Al margen de sus méritos cinematográficos, que sobradamente los tiene, la película Whiplash me dejó con sentimientos agolpados, de la misma forma que la baqueta percute el tambor y forma una cadena de sensaciones, ritmo sincopado, a momentos acelerados al máximo posible por el límite humano de unos brazos incansables, sin más tregua que una coma salvadora, luego, deliberadamente, parsimonioso, cauto, medido, estudiado.
En Whiplash un joven baterista es llevado a un punto de quiebre por el director de orquesta, un perfeccionista y fanático de la competencia para quien el dolor es el camino a la virtud, ruta donde el fin justifica los medios, un tipo para quien las palabras más peligrosas son “buen trabajo”. Entre humillaciones y agresiones físicas, la historia tiene como eje al jazz, pero habla también de una enfermedad contemporánea, nuestro sistema de competencia distorsionado.
Vince Lombardi, ícono norteamericano del estratega ganador, acuñó en los sesenta “ganar no es todo, es lo único”, mantra que ha inspirado no sólo en el deporte sino a corporaciones que pelean sin tregua en un mercado, luchan por una dominación que en ocasiones ha llegado a ser devastadora para la condición humana. Eres mientras produces, mientras compites, eres sólo si ganas. Hay otros que quieren tu puesto y la bolsa de valores no tiene un múltiplo para el corazón. Vivimos en la era que ha hecho al resultado una forma de deidad. De la misma forma que Fletcher, el temido director de orquesta, pone a sus alumnos a ganarse el puesto, nuestra sociedad ha justificado una peligrosa deshumanización.
¿Hasta dónde debe llegar la presión de un maestro por sacar el máximo de un alumno? ¿Es Whiplash una historia de triunfo o de derrota? ¿El método de Fletcher es como una medicina que a unos cura y a otros mata? La frustración y los suicidios han crecido en sociedades que estereotipan modelos de perfección. En momentos de cuestionamiento existencial como los que me produce Whiplash estiro el brazo; en mi buró tengo, a modo de contrapeso mundano, La resistencia, de Sabato, páginas que hablan: “Creo que la educación que damos a los hijos procrea el mal (…) la piedra angular de nuestra educación se asienta sobre el individualismo y la competencia. (…) la desenfrenada búsqueda del éxito individual para la cual se los prepara”.
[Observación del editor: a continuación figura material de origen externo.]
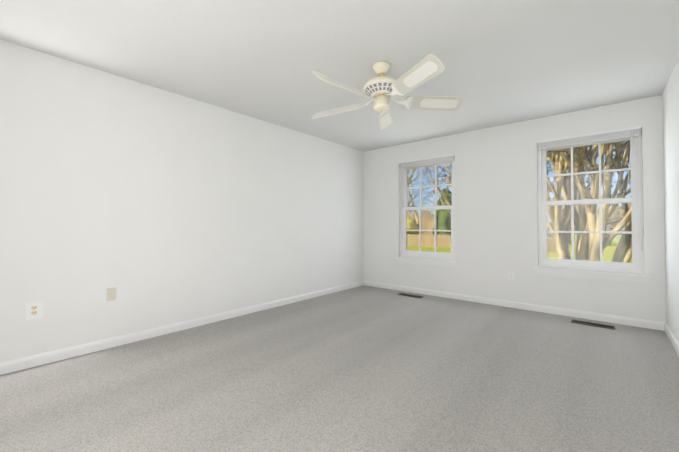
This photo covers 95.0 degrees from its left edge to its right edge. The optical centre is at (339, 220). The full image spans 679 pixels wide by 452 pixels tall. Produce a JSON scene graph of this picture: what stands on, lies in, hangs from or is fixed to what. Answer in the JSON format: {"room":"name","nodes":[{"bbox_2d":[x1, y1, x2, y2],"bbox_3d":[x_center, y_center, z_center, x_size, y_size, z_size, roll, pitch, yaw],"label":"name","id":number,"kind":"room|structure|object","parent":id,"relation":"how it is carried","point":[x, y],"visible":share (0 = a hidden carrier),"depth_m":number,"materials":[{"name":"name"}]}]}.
{"room":"empty bedroom","nodes":[
{"label":"empty bedroom","id":0,"kind":"room"},
{"bbox_2d":[0,39,363,362],"bbox_3d":[-1.247,-0.081,3.841,0.180,2.440,5.360,-1,-1,40],"label":"wall","id":1,"kind":"structure","parent":0,"point":[156,207],"depth_m":2.98,"materials":[{"name":"white paint"}]},
{"bbox_2d":[25,300,42,320],"bbox_3d":[-2.345,0.686,2.390,0.009,0.136,0.100,-1,-1,40],"label":"electrical outlet","id":2,"kind":"object","parent":1,"relation":"attached to","point":[33,309],"depth_m":2.39,"materials":[{"name":"white plastic"}]},
{"bbox_2d":[107,287,115,300],"bbox_3d":[-2.023,0.652,2.763,0.018,0.114,0.070,-1,-1,40],"label":"jack","id":3,"kind":"object","parent":1,"relation":"attached to","point":[111,294],"visible":1,"depth_m":2.76,"materials":[{"name":"white plastic"}]},
{"bbox_2d":[0,280,363,374],"bbox_3d":[-1.174,1.095,3.760,0.013,0.086,5.000,-1,-1,40],"label":"baseboard","id":4,"kind":"structure","parent":1,"relation":"attached to","point":[10,366],"depth_m":2.95,"materials":[{"name":"white wood"}]},
{"bbox_2d":[0,285,678,451],"bbox_3d":[0.277,1.178,2.525,4.180,0.120,5.360,-1,-1,40],"label":"floor","id":5,"kind":"structure","parent":0,"point":[363,368],"depth_m":2.09,"materials":[{"name":"carpet"}]},
{"bbox_2d":[398,293,423,297],"bbox_3d":[1.090,1.148,4.787,0.380,0.012,0.115,-1,-1,40],"label":"floor air vent","id":6,"kind":"object","parent":5,"relation":"on","point":[410,295],"visible":1,"depth_m":4.78,"materials":[{"name":"brown metal"}]},
{"bbox_2d":[571,319,614,329],"bbox_3d":[2.754,1.126,3.387,0.370,0.012,0.115,-1,-1,40],"label":"floor air vent","id":7,"kind":"object","parent":5,"relation":"on","point":[593,324],"visible":1,"depth_m":3.37,"materials":[{"name":"brown metal"}]},
{"bbox_2d":[0,0,678,151],"bbox_3d":[0.277,-1.382,2.566,4.180,0.120,5.360,-1,-1,40],"label":"ceiling","id":8,"kind":"structure","parent":0,"point":[504,62],"depth_m":2.43,"materials":[{"name":"white paint"}]},
{"bbox_2d":[311,54,462,129],"bbox_3d":[0.319,-1.098,2.634,1.350,0.444,1.342,-1,-1,40],"label":"ceiling fan","id":9,"kind":"object","parent":8,"relation":"hanging from","point":[381,89],"visible":1,"depth_m":2.58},
{"bbox_2d":[364,95,665,321],"bbox_3d":[1.954,-0.070,4.519,3.820,2.440,0.180,-1,-1,40],"label":"wall","id":10,"kind":"structure","parent":0,"point":[496,204],"depth_m":4.15,"materials":[{"name":"white paint"}]},
{"bbox_2d":[395,154,457,266],"bbox_3d":[1.393,-0.153,4.963,1.021,1.680,0.232,-1,-1,40],"label":"window","id":11,"kind":"structure","parent":10,"relation":"in","point":[435,257],"depth_m":4.97,"materials":[{"name":"white wood"}]},
{"bbox_2d":[508,271,514,279],"bbox_3d":[2.272,0.724,4.112,0.072,0.116,0.009,-1,-1,40],"label":"electrical outlet","id":12,"kind":"object","parent":10,"relation":"attached to","point":[511,275],"visible":1,"depth_m":4.11,"materials":[{"name":"white plastic"}]},
{"bbox_2d":[364,280,659,329],"bbox_3d":[1.888,1.106,4.430,3.750,0.086,0.013,-1,-1,40],"label":"baseboard","id":13,"kind":"structure","parent":10,"relation":"attached to","point":[649,324],"depth_m":3.95,"materials":[{"name":"white wood"}]},
{"bbox_2d":[534,126,649,282],"bbox_3d":[2.910,-0.174,3.674,1.041,1.680,0.232,-1,-1,40],"label":"window","id":14,"kind":"structure","parent":10,"relation":"in","point":[601,269],"depth_m":3.62,"materials":[{"name":"white wood"}]},
{"bbox_2d":[662,58,678,341],"bbox_3d":[1.801,-0.122,1.251,0.180,2.440,5.360,-1,-1,40],"label":"wall","id":15,"kind":"structure","parent":0,"point":[670,107],"depth_m":2.84,"materials":[{"name":"white paint"}]},
{"bbox_2d":[660,322,678,355],"bbox_3d":[1.728,1.055,1.294,0.013,0.086,5.000,-1,-1,40],"label":"baseboard","id":16,"kind":"structure","parent":15,"relation":"attached to","point":[663,325],"depth_m":2.90,"materials":[{"name":"white wood"}]},
{"label":"outside","id":17,"kind":"structure","parent":0,"visible":0},
{"bbox_2d":[407,198,630,235],"bbox_3d":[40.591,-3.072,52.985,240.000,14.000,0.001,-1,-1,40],"label":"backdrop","id":18,"kind":"structure","parent":17,"point":[424,221],"depth_m":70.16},
{"bbox_2d":[407,243,631,262],"bbox_3d":[61.962,3.336,78.031,400.000,0.010,600.000,-1,-1,40],"label":"lawn","id":19,"kind":"structure","parent":17,"point":[550,253],"depth_m":26.31,"materials":[{"name":"green plant"}]},
{"bbox_2d":[407,234,568,251],"bbox_3d":[5.734,1.984,34.046,31.300,1.280,0.120,-1,-1,40],"label":"fence","id":20,"kind":"object","parent":19,"relation":"on","point":[426,238],"depth_m":30.91,"materials":[{"name":"brown wood"}]},
{"bbox_2d":[407,186,627,245],"bbox_3d":[19.702,-0.489,33.966,31.332,7.849,5.912,0,-1,12],"label":"foliage","id":21,"kind":"object","parent":19,"relation":"on","point":[446,214],"depth_m":34.99,"materials":[{"name":"green plant"}]},
{"bbox_2d":[407,140,631,262],"bbox_3d":[7.901,-4.938,21.675,29.337,14.990,33.989,-1,-1,40],"label":"bare trees","id":22,"kind":"object","parent":19,"relation":"on","point":[592,241],"depth_m":7.88,"materials":[{"name":"brown plant"}]},
{"bbox_2d":[547,211,552,242],"bbox_3d":[22.020,1.207,39.170,8.300,5.000,7.800,-1,-1,40],"label":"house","id":23,"kind":"structure","parent":19,"relation":"on","point":[548,219],"depth_m":35.41,"materials":[{"name":"white"}]},
{"bbox_2d":[606,218,625,234],"bbox_3d":[33.392,1.746,35.401,10.100,4.200,8.800,-1,-1,40],"label":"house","id":24,"kind":"structure","parent":19,"relation":"on","point":[613,226],"depth_m":34.47,"materials":[{"name":"white"}]}
]}
Pepe Toño, inspirado amigo, músico, amante de la filosofía, gran sobremesista (qué bien que todavía existe esa humana especialidad de masticar ideas y charlar antes de pedir la cuenta), apunta: “necesitamos una sociedad desatada de la competencia y el protagonismo, de lo contrario seguirá habiendo Lance Armstrongs”. A nuestra reflexión acuden dos modelos de éxito que han renunciado a crear monstruos. Guy Laliberté, ideólogo del Cirque du Soleil, y Pep Guardiola, artífice de equipos ganadores. Para el primero, no hay cabida para las celebridades. Nunca más el nombre de un equilibrista en la marquesina o al ego tronante del hombre bala. Para el catalán, la individualidad sólo vale mientras haga bien al grupo (por eso excluye a Ronaldinho del Barça).
Estamos llenos de modelos que inspiran la competencia feroz, donde se desecha a los no ganadores. El concurso televisado de chefs se llama Iron Chef, presagio de una batalla medieval entre cuchillos. Con los jueces que evalúan el talento de potenciales artistas, nada es más efectivo para el rating que el hijoputismo de Simon.
Apoyo la meritocracia, sistema que premia los logros y favorece una sociedad donde los mejores, la aristocracia, guíen e inspiren, pero con visión humanista, con ética y honor, sin humillar ni aniquilar física y psicológicamente a quienes no alcanzan un primer lugar. Terence Fletcher no buscaba el siguiente prodigio musical por amor al arte, buscaba engrandecer su megalomanía como creador de un genio.
Una de las piezas icónicas en Whiplash es Caravan. Mientras la escucho, tambores y platillos llegan a un éxtasis extraordinario. No puedo dejar de pensar que detrás de las baquetas hay un hombre, todos los hombres.